Effects As described above, according to the present invention, a deflection amount detection means is provided between the means for feeding out the strip-shaped material and the means for pulling the strip-shaped material, and the deflection amount of the strip-shaped material detected by the deflection amount detection means is The feeding speed of the feeding means is changed,
Therefore, the strip material can be fed at a constant rate, and the amount of deflection can be kept within an appropriate range. Therefore, the distance between the delivery means and the tensioning means can be shortened, and the strip-like material can be fed to the tensioning means in an appropriate orientation, for example in a substantially horizontal state. Therefore, the distance between the feeding means and the pulling means can be shortened, and the installation space in a factory or the like can be significantly reduced. In addition, the strip material is fed continuously, and the amount of deflection can be suppressed within an appropriate range even if the speed of the tensioning means changes slightly, so it is possible to improve productivity and prevent undesirable damage to the strip material. No tensile or compressive stress acts,
Quality can be improved. Further, since the strip material moves smoothly in the feeding means and the pulling means, its surface is not damaged.

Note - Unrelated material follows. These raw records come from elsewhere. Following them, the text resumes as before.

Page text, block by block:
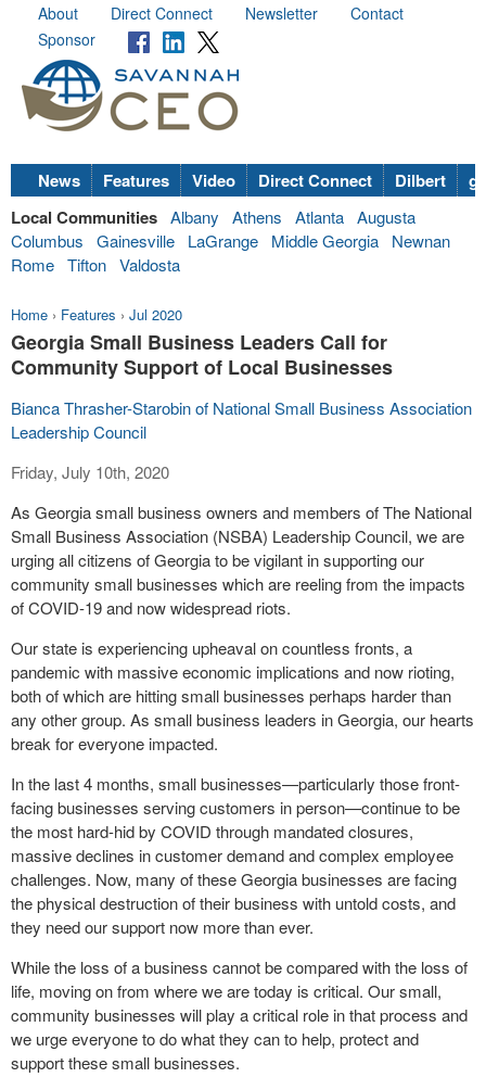
About Direct Connect Newsletter
Contact
Sponsor
News Features Video Direct Connect Dilbert
Local Communities Albany Athens Atlanta Augusta
Columbus
Gainesville LaGrange Middle Georgia
Newnan
Rome Tifton Valdosta
Home › Features › Jul 2020
Georgia Small Business Leaders Call for
Community Support of Local Businesses
Bianca Thrasher-Starobin of National Small Business Association
Leadership Council
Friday, July 10th, 2020
As Georgia small business owners and members of The National
Small Business Association (NSBA) Leadership Council, we are
urging all citizens of Georgia to be vigilant in supporting our
community small businesses which are reeling from the impacts
of COVID-19 and now widespread riots.
Our state is experiencing upheaval on countless fronts, a
pandemic with massive economic implications and now rioting,
both of which are hitting small businesses perhaps harder than
any other group. As small business leaders in Georgia, our hearts
break for everyone impacted.
In the last 4 months, small businesses—particularly those front-
facing businesses serving customers in person—continue to be
the most hard-hid by COVID through mandated closures,
massive declines in customer demand and complex employee
challenges. Now, many of these Georgia businesses are facing
the physical destruction of their business with untold costs, and
they need our support now more than ever.
While the loss of a business cannot be compared with the loss of
life, moving on from where we are today is critical. Our small,
community businesses will play a critical role in that process and
we urge everyone to do what they can to help, protect and
support these small businesses.
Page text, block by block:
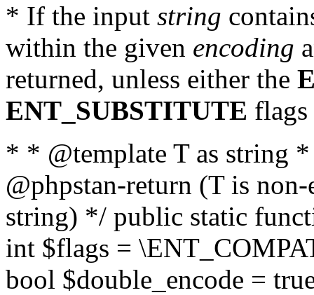
* If the input string
within the given encoding
returned, unless either the
ENT_SUBSTITUTE flags
* * @template T as string
@phpstan-return (T is
string) */ public static
int $flags =
bool $double_encode =
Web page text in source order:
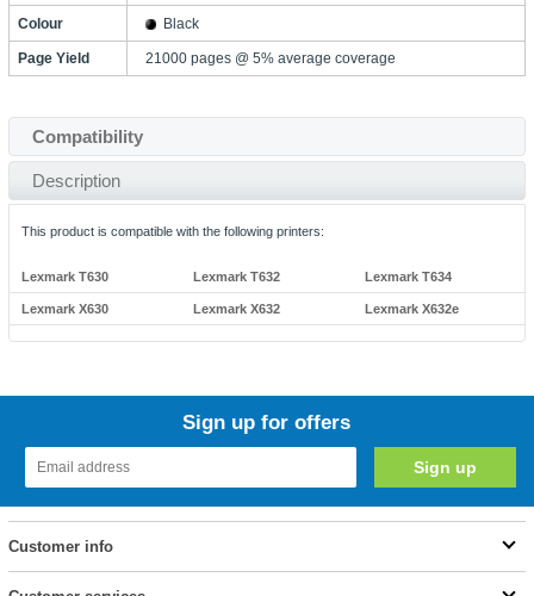
Colour Black
Page Yield 21000 pages @ 5% average coverage
Compatibility
Description
This product is compatible with the following printers:
Lexmark T630 Lexmark T632 Lexmark T634
Lexmark X630 Lexmark X632 Lexmark X632e
Sign up for offers
Customer info
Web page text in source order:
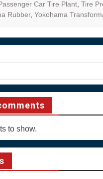
Car Tire Plant Tire
Rubber, Yokohama
to show.
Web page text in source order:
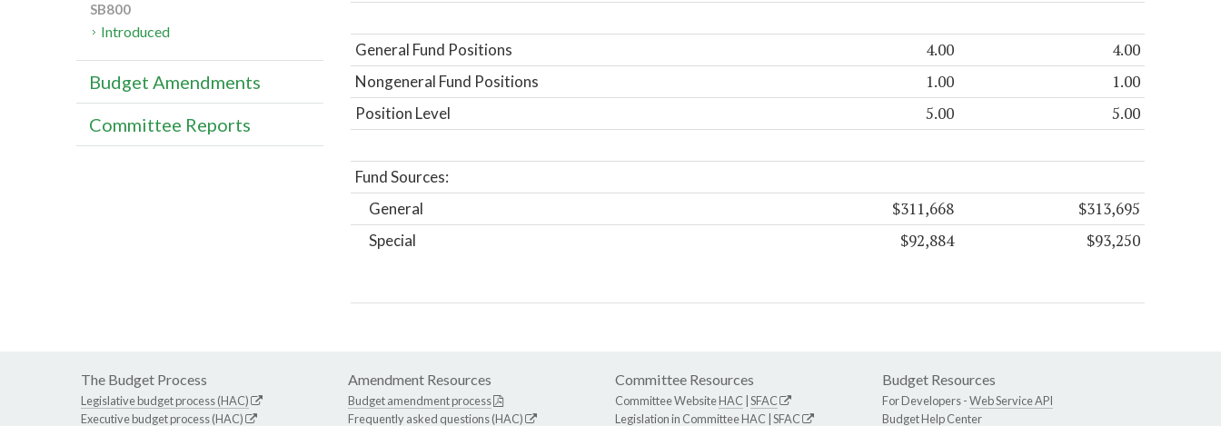
General Fund Positions 4.00 4.00
Nongeneral Fund Positions 1.00 1.00
Position Level 5.00 5.00
Fund Sources:
General
$311,668 $313,695
Special $92,884 $93,250
SB800
Introduced
Budget Amendments
Committee Reports
The Budget Process
Legislative budget process (HAC)
Executive budget process (HAC)
Amendment Resources
Budget amendment process
Frequently asked questions (HAC)
Committee Resources
Committee WebsiteHAC SFAC
Legislation in CommitteeHAC SFAC
Budget Resources
For Developers -Web Service API
Budget Help Center

Therefore, as mentioned in connection with the prior art, band-like (
In the present invention, it is not necessary to apply a protective layer to prevent the material from being scratched, and as a result, it is possible to improve the durability and reduce the cost.

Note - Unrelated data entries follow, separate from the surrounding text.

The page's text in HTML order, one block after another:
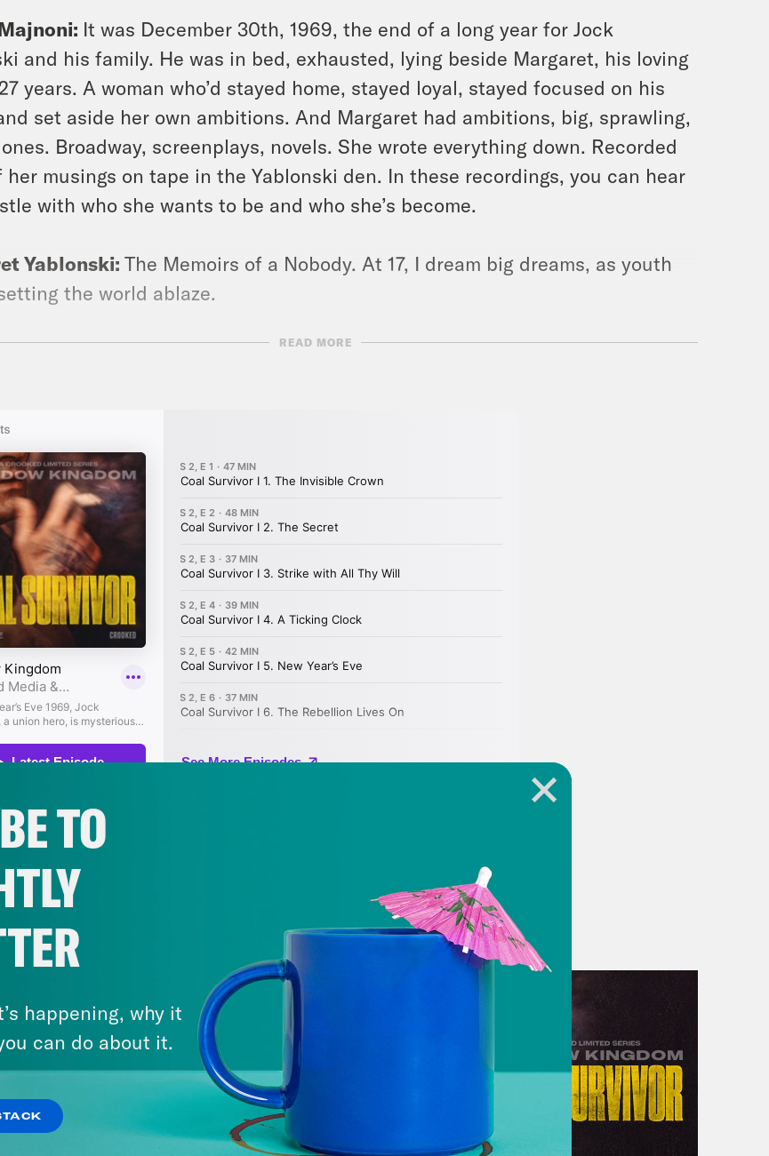
It was December 30th, 1969, the end of a long year for Jock
and his family. He was in bed, exhausted, lying beside Margaret, his loving
years. A woman who’d stayed home, stayed loyal, stayed focused on his
set aside her own ambitions. And Margaret had ambitions, big, sprawling,
Broadway, screenplays, novels. She wrote everything down. Recorded
her musings on tape in the Yablonski den. In these recordings, you can hear
with who she wants to be and who she’s become.
Yablonski:The Memoirs of a Nobody. At 17, I dream big dreams, as youth
the world ablaze.
She’d made peace with the life she’d chosen, taking it in stride in
Yablonski:
for I’m a fairly competent scrabble player.
Majnoni:But every now and then, those dreams would come back up.
Yablonski:But at odd moments, usually when I was cleaning the commode
flies, a shrill inner voice would ask, what was the real purpose of my
Majnoni:For decades now, her purpose had been Jock and their children. But
changing. Jock had agreed to move soon to a larger city, that he’d make
space for her career, finally. The next year would be a big one. Her hopes
turning to dreams as she drifted off to sleep next to Jock. Margaret was
unaware that if she had looked outside of her window just then, she would
three men with pistols. Three men standing in her driveway with an order
her husband. The killers had been to the house before, but this time they
They’d been told the murders must be done by New Year’s Day or
the killer stepped onto the porch, Buddy Martin, the youngest and newest
of the crew, turned to the two others.
Martin said he wasn’t coming back if he didn’t take care of it.
It was now or never. From Crooked Media and Campside Media, this
Kingdom; Coal Survivor, Episode 5: New Year’s Eve. I’m your host, Nicolo
The three intruders put on dark gloves to avoid fingerprints and crept up to
READ MORE
TO
happening, why it
can do about it.
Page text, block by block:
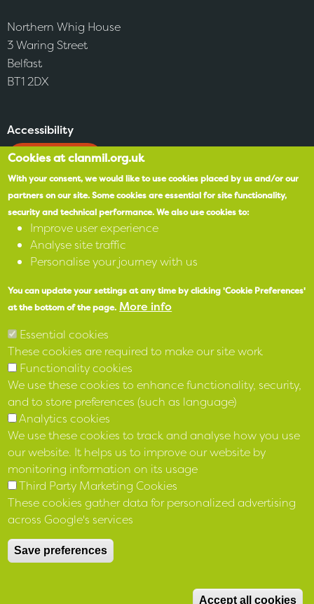
Northern Whig House
3 Waring Street
Belfast
BT1 2DX
Accessibility
SPEAK
X
Facebook
LinkedIn
Registered 12 April 1973 No IP 136 under the Industrial and
Provident Societies Act (NI) 1969 and as a Housing Association
4 March 1977 No R11 under the Housing (NI) Order 1976
Registered with The Charity Commission for Northern Ireland
Cookies at clanmil.org.uk
With your consent, we would like to use cookies placed by us and/or our
partners on our site.Some cookies are essential for site functionality,
security and technical performance.We also use cookies to:
Improve user experience
Analyse site traffic
Personalise your journey with us
You can update your settings at any time by clicking 'Cookie Preferences'
at the bottom of the page. More info
Essential cookies
These cookies are required to make our site work
Functionality cookies
We use these cookies to enhance functionality, security,
and to store preferences (such as language)
Analytics cookies
We use these cookies to track and analyse how you use
our website. It helps us to improve our website by
monitoring information on its usage
Third Party Marketing Cookies
These cookies gather data for personalized advertising
across Google's services
Save preferences
Accept all cookies
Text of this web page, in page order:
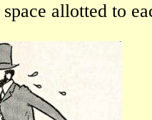
space allotted to
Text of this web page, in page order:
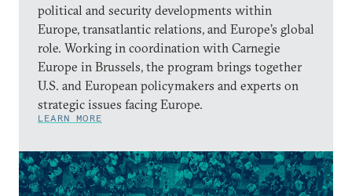
political and security developments within
Europe, transatlantic relations, and Europe’s global
role. Working in coordination with Carnegie
Europe in Brussels, the program brings together
U.S. and European policymakers and experts on
strategic issues facing Europe.
LEARN MORE

[Brief explanation of the drawing]

1 is a system diagram of the prior art, FIG. 2 is a system diagram of an embodiment of the present invention, FIG. 3 is an enlarged view between the leveler B and the processing device 4, and FIG. 4 is related to the detection means 32. Electric circuit 1 Raku map,
FIG. 5 is an enlarged view of a portion of an embodiment of the present invention, and FIG. 6 is an electrical circuit diagram related to the embodiment shown in FIG. 1... Uncoiler, 2... Band-shaped HF) =, 2
a to 2d...Bending portion, 3...Leveler, 4...
Processing equipment, 20, 21. 25--Motor, 27, 82
．． 70... Deflection amount detection means, 88.88a... Frequency conversion circuit agent Patent attorney Kei Nishi, part

Claims (2)

[Claims] (1) A means for feeding out a strip-shaped material; a means provided downstream of the feeding means; and a means for detecting a second deflection amount larger than the first deflection amount of the strip-shaped material and the @l deflection amount; downstream of the detection means; , which responds to the output from the means for pulling the strip-shaped material and the deflection amount detection means, and when the deflection amount reaches the first deflection amount, the deflection increases the feeding speed by the feeding means! When the deflection flame becomes the second deflection amount, the delivery speed by the delivery means is changed to Tj'
l! A belt-like material feeding system for press/roll processing, etc., characterized in that the system includes a control means for maintaining a second row speed smaller than a first speed at which the depth 4 becomes smaller. (2) A means for continuously feeding out the strip material, a means provided downstream of the feeding means to detect the amount of burning of the strip material, and a means provided downstream of the deflection amount detection means for pulling the strip material ( and means for controlling the feeding speed of the feeding means so that the amount of deflection is constant in response to the output from the deflection amount detection means.